=== Source records ===
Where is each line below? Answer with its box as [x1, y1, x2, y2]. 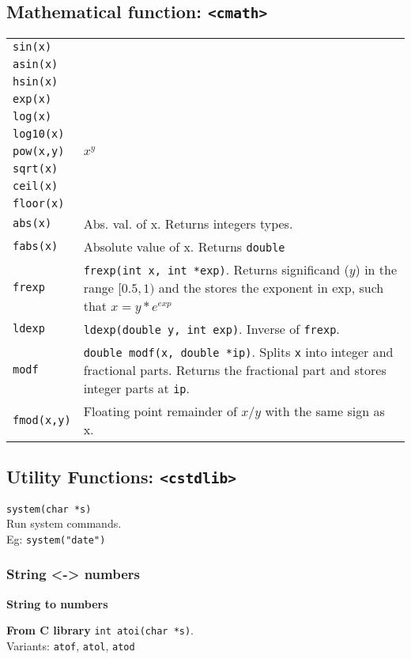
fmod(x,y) [13, 413, 71, 426]
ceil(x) [13, 179, 58, 192]
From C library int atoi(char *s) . [6, 622, 194, 638]
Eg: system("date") [6, 530, 106, 547]
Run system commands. [6, 515, 122, 532]
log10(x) [13, 127, 65, 140]
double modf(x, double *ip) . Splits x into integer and [83, 342, 394, 361]
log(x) [13, 109, 52, 123]
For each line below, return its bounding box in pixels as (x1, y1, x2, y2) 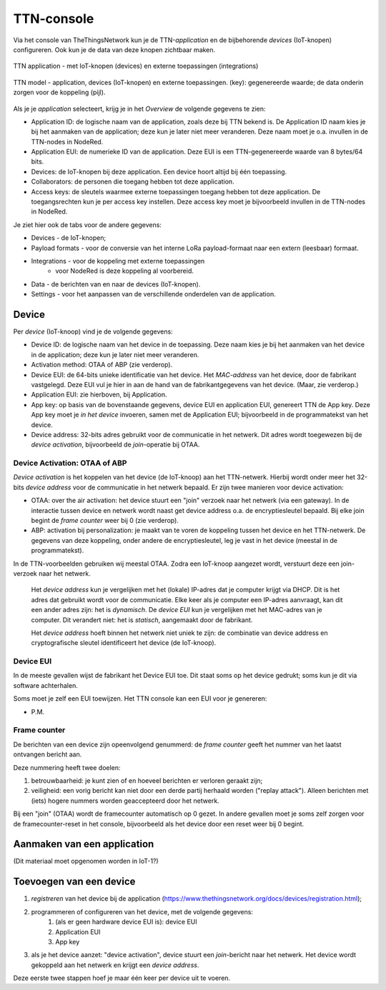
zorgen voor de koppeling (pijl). (13, 88, 106, 96)
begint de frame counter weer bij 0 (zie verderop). (31, 516, 179, 525)
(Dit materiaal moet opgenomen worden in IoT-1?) (13, 857, 159, 866)
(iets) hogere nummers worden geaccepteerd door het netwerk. (31, 796, 219, 805)
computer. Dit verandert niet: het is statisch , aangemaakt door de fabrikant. (31, 615, 253, 624)
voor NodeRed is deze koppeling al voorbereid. (55, 266, 194, 275)
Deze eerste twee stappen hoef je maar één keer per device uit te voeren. (13, 974, 231, 982)
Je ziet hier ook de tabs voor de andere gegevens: (13, 220, 162, 229)
===
What is expected — Transcribe the entries above exactly, from their first line through the line with "(Dit materiaal moet", and omit all pictures.

Answer area —
Where is each line below? Answer with its box as [x1, y1, x2, y2]. 
fmod(x,y) [13, 413, 71, 426]
ceil(x) [13, 179, 58, 192]
From C library int atoi(char *s) . [6, 622, 194, 638]
Eg: system("date") [6, 530, 106, 547]
Run system commands. [6, 515, 122, 532]
log10(x) [13, 127, 65, 140]
double modf(x, double *ip) . Splits x into integer and [83, 342, 394, 361]
log(x) [13, 109, 52, 123]
For each line below, return its bounding box in pixels as (x1, y1, x2, y2) 
zorgen voor de koppeling (pijl). (13, 88, 106, 96)
begint de frame counter weer bij 0 (zie verderop). (31, 516, 179, 525)
(Dit materiaal moet opgenomen worden in IoT-1?) (13, 857, 159, 866)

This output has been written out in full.